Maybe you misunderstood what the author of that post meant.

  1. The vmlinuz file contains other things besides the gzipped content, so you need to find out where the gzipped content starts. To do that, use:

    od -A d -t x1 vmlinuz | grep '1f 8b 08 00'
    

    What this does is to show you where in that file you can find the gzip header. The output looks like:

    0024576 24 26 27 00 ae 21 16 00 1f 8b 08 00 7f 2f 6b 45
    

    This means that at 0024576 (at least for the author of the post, yours might be somewhere completely different) in the vmlinuz file, you will find the binary values "24 26 27 00 ae 21 16 00 1f 8b 08 00 7f 2f 6b 45". You're looking for 1f 8b 08 00, which can be found from character 9 onwards, or, at 0024576 + 8 (start counting from 0) = 24584.

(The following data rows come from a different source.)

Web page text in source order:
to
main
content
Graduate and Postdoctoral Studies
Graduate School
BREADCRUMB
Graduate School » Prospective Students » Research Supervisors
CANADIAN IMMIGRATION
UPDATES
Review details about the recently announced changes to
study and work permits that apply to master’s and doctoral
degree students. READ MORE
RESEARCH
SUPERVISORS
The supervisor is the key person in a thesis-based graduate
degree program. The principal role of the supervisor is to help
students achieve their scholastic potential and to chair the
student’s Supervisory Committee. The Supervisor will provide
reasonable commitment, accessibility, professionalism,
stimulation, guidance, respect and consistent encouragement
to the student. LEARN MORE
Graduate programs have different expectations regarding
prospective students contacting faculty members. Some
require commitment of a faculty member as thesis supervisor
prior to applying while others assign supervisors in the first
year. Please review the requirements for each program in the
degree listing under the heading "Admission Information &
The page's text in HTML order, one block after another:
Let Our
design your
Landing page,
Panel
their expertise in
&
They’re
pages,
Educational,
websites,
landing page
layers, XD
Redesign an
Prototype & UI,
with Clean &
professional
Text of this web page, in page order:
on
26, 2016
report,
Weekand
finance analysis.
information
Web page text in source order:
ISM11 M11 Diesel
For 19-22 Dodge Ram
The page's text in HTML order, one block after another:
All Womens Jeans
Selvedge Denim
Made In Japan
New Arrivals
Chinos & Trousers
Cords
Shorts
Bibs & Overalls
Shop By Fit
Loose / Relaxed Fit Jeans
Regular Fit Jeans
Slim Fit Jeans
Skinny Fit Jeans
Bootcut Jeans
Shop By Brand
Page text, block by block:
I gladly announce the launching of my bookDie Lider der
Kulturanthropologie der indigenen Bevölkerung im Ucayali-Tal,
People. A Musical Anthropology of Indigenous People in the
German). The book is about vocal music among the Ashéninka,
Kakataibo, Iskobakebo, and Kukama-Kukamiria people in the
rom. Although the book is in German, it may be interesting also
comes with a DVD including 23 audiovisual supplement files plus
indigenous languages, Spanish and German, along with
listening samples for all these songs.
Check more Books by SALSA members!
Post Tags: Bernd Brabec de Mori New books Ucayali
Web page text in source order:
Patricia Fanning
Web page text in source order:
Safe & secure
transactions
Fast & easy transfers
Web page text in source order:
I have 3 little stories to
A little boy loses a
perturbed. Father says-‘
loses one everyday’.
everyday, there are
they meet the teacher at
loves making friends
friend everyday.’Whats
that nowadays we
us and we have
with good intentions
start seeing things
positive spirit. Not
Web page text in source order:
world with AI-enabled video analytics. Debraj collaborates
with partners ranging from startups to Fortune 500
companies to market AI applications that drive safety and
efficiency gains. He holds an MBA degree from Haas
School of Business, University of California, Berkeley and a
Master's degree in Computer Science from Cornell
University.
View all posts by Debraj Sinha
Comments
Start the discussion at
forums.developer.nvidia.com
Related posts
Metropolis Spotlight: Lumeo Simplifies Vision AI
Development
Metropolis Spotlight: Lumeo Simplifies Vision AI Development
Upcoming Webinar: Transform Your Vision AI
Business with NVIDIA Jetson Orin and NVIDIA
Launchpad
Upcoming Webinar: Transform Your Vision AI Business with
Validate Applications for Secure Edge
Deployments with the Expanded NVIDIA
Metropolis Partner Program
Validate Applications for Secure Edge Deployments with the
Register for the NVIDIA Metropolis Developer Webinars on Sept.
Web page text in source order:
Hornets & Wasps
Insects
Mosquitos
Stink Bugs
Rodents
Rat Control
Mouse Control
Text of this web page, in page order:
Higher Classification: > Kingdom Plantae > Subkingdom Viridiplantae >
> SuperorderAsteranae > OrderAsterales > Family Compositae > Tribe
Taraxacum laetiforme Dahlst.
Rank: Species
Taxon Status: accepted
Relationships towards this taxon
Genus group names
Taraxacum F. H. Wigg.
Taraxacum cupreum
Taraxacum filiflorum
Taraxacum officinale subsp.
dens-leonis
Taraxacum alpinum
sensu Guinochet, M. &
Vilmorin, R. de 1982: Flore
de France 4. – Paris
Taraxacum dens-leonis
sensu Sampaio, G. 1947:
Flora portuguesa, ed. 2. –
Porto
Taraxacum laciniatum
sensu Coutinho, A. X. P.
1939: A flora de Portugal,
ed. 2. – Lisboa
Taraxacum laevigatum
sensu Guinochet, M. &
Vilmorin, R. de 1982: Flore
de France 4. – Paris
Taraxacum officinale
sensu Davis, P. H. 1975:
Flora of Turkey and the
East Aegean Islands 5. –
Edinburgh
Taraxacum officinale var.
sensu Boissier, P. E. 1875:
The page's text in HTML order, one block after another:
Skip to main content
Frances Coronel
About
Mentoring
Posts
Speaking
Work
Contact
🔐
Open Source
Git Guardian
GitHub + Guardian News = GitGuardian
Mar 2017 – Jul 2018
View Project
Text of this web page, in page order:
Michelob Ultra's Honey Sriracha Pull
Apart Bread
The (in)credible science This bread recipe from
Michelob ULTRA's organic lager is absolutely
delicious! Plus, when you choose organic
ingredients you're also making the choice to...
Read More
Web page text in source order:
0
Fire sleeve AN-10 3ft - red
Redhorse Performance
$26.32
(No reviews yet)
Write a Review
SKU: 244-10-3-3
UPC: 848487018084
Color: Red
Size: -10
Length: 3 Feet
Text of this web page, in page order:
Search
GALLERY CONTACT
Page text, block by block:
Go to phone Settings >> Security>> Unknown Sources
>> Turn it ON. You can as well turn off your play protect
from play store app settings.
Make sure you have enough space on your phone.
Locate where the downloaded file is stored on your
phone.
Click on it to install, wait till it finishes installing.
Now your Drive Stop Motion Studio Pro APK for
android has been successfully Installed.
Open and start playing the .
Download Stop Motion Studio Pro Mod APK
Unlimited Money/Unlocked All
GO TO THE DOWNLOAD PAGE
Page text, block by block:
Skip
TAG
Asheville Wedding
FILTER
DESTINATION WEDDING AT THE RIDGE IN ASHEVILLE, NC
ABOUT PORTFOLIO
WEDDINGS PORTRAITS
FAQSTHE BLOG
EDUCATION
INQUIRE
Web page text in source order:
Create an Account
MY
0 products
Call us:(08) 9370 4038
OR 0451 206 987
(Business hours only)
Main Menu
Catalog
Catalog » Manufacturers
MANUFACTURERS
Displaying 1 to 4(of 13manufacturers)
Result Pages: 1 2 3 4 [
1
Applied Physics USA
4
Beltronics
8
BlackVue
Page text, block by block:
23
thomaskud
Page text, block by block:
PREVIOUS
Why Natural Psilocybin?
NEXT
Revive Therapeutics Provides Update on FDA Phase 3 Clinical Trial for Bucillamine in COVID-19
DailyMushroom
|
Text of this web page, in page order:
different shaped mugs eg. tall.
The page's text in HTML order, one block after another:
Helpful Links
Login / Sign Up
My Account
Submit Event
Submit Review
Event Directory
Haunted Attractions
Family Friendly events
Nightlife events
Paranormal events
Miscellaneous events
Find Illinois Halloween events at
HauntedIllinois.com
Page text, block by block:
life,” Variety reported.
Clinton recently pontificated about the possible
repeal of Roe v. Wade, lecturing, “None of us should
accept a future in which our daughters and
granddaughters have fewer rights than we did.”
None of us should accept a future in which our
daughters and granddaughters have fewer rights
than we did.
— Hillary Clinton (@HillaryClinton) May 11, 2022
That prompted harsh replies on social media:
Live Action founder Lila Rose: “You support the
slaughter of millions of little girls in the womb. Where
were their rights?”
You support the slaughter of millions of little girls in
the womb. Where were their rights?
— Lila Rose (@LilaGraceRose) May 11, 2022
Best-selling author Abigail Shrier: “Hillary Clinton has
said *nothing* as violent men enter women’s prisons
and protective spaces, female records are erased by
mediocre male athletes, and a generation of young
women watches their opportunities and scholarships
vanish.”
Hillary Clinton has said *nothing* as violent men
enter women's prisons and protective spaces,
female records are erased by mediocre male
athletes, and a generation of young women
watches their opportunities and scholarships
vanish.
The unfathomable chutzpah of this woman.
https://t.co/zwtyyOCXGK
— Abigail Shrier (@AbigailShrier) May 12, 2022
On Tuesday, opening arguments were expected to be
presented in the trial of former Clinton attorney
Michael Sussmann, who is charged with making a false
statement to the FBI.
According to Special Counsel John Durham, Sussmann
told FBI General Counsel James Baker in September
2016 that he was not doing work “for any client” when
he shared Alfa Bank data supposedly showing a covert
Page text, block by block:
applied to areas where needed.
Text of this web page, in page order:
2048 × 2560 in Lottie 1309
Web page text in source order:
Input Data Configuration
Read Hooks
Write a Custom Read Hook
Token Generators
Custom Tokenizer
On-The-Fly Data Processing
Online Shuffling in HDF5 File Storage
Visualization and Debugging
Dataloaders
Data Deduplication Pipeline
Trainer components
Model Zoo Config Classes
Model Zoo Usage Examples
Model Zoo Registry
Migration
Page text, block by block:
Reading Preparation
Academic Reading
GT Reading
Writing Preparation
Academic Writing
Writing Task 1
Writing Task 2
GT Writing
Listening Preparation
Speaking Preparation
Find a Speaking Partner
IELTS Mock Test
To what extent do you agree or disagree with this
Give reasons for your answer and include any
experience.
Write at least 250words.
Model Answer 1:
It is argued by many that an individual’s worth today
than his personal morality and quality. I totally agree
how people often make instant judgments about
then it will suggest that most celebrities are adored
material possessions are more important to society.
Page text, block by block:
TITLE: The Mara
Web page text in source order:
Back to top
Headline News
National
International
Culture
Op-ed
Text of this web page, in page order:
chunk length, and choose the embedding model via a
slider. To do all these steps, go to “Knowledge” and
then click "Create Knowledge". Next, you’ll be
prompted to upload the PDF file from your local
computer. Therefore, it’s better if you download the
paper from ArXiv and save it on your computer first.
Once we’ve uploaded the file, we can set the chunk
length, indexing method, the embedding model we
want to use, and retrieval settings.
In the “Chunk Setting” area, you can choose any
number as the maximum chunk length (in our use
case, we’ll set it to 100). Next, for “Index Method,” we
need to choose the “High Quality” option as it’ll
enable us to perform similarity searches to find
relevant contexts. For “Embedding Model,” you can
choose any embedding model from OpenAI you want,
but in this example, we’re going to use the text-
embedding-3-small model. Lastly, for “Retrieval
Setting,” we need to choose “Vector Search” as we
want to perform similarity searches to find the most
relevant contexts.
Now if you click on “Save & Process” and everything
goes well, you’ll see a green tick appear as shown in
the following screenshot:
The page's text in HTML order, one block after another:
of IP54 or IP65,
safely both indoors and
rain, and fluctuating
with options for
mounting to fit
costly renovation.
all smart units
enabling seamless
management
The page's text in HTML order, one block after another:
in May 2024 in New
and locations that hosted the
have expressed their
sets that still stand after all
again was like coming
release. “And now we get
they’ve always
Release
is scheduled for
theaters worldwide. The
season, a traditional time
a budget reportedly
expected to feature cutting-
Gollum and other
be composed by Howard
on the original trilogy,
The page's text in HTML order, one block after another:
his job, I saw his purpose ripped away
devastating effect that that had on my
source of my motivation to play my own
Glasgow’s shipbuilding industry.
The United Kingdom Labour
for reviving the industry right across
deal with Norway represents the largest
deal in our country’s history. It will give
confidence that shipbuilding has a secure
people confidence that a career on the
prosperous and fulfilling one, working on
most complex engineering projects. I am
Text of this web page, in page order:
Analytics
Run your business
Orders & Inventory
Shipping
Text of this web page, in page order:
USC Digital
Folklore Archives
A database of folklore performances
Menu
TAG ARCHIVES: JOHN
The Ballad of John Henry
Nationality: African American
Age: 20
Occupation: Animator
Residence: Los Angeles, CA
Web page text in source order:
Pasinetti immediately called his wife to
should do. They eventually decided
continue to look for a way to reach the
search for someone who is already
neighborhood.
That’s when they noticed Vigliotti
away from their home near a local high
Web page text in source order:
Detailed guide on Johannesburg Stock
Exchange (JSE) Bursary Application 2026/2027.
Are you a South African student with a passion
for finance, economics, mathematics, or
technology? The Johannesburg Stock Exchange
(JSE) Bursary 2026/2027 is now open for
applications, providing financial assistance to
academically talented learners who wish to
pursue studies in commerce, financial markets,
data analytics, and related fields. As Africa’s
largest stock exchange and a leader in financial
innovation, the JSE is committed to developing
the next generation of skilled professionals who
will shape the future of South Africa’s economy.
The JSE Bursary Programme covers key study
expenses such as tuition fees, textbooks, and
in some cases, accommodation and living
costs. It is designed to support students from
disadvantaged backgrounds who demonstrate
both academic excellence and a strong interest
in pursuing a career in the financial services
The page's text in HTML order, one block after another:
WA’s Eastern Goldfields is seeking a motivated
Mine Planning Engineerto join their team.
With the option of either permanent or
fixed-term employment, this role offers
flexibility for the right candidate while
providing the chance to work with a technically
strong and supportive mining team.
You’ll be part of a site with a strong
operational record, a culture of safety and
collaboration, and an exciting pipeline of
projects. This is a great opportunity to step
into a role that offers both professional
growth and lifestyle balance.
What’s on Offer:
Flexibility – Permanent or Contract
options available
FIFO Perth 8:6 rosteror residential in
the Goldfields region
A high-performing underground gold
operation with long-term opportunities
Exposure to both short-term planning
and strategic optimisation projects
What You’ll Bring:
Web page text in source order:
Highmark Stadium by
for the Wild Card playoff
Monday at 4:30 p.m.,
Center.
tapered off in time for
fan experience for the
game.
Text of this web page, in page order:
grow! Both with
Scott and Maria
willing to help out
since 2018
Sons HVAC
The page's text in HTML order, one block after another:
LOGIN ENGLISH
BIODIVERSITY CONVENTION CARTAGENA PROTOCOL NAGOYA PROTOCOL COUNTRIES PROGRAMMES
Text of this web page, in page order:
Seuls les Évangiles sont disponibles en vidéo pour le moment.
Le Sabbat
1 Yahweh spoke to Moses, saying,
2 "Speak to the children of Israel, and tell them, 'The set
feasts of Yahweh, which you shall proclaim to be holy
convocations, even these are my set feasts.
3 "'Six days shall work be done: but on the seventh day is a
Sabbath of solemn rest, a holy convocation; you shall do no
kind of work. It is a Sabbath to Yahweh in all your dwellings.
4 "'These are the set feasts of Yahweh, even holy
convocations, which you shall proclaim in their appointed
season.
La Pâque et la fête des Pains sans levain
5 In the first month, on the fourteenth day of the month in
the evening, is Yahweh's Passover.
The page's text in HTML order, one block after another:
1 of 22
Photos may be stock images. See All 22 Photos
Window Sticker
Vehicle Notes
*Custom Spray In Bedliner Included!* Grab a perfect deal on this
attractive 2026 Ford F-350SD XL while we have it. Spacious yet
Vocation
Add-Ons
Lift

  2. Now that you know where the gzipped content starts (at position 24584) you can use dd to extract that gzipped content and ungzip it. To do that, use:

    dd if=vmlinuz bs=1 skip=24584 | zcat > vmlinux
    

    The first command will seek to that position and copy everything to stdout. zcat then will uncompress everything it gets from stdin and will output the uncompressed string to stdout. Then the > will redirect zcat's output to a new file named vmlinux.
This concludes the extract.